Update checkers

Update checkers check whether a given dependency is up-to-date. If it isn't, they augment it with details of the version to update to.

There is a Dependabot::UpdateCheckers class for each language Dependabot supports.

Public API

Each Dependabot::UpdateCheckers class implements the following methods:

Method Description
`#up_to_date?` Returns a boolean for whether the dependency this instance was created with is currently at the latest version.
`#can_update?` Returns a boolean for whether the dependency this instance was created with needs updating. This will be true if the dependency and/or its requirements can be updated to support a newer version whilst keeping the dependency files it came from resolvable.
`#updated_dependencies` Returns an array of updated `Dependabot::Dependency` instance with updated `version` and `requirements` attributes. The previous values are stored on the instance as `previous_version` and `previous_requirements`.
`#latest_version` See the "Writing an update checker" section.
`#latest_resolvable_version` See the "Writing an update checker" section.
`#updated_requirements` See the "Writing an update checker" section.

An integration might look as follows:

require 'dependabot/update_checkers'

dependency = dependencies.first

update_checker_class = Dependabot::UpdateCheckers::Ruby::Bundler
update_checker = update_checker_class.new(
  dependency: dependency,
  dependency_files: files,
  credentials: [{
    "type" => "git_source",
    "host" => "github.com",
    "username" => "x-access-token",
    "password" => "token"
  }]
)

puts "Update needed for #{dependency.name}? "\
     "#{update_checker.can_update?(requirements_to_update: :own)}"

Writing an update checker for a new language

All new update checkers should inherit from Dependabot::UpdateCheckers::Base and implement the following methods:

Method Description
`#latest_version` The latest version of the dependency, ignoring resolvability. This is used to short-circuit update checking when the dependency is already at the latest version (since checking resolvability is typically slow).
`#latest_resolvable_version` The latest version of the dependency that will still allow the full dependency set to resolve.
`#latest_resolvable_version_with_no_unlock` The latest version of the dependency that satisfies the dependency's current version constraints and will still allow the full dependency set to resolve.
`#updated_requirements` An updated set of requirements for the dependency that should replace the existing requirements in the manifest file. Use by the file updater class when updating the manifest file.
`#latest_version_resolvable_with_full_unlock?` A boolean for whether the latest version can be resolved if all other dependencies are unlocked in the manifest file. Can be set to always return `false` if multi-dependency updates aren't yet supported.
`#updated_dependencies_after_full_unlock` And updated set of dependencies after a full unlock and update has taken place. Not required if `latest_version_resolvable_with_full_unlock?` always returns false.

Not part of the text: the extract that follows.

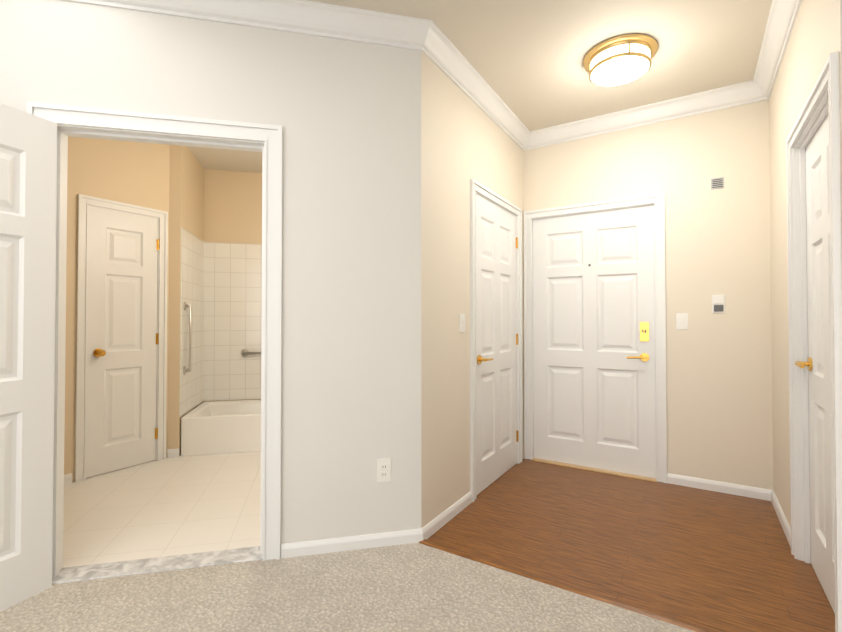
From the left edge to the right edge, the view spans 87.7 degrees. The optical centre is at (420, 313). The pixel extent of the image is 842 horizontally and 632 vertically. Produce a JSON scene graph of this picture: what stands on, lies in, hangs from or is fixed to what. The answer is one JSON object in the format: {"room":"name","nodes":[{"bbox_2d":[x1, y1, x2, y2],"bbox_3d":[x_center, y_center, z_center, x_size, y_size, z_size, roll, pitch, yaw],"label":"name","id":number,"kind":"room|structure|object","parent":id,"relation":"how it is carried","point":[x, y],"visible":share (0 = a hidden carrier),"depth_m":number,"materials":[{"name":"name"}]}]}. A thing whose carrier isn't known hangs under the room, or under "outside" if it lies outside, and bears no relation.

To ensure the above are implemented, you should include it_behaves_like "a dependency update checker" in your specs for the new update checker.

Writing update checkers generally gets tricky when resolvability has to be taken into account. It is almost always easiest to do so in the language your update checker relates to, so you may wish to shell out to that language. See UpdateCheckers::Php::Composer for an example of how to do so.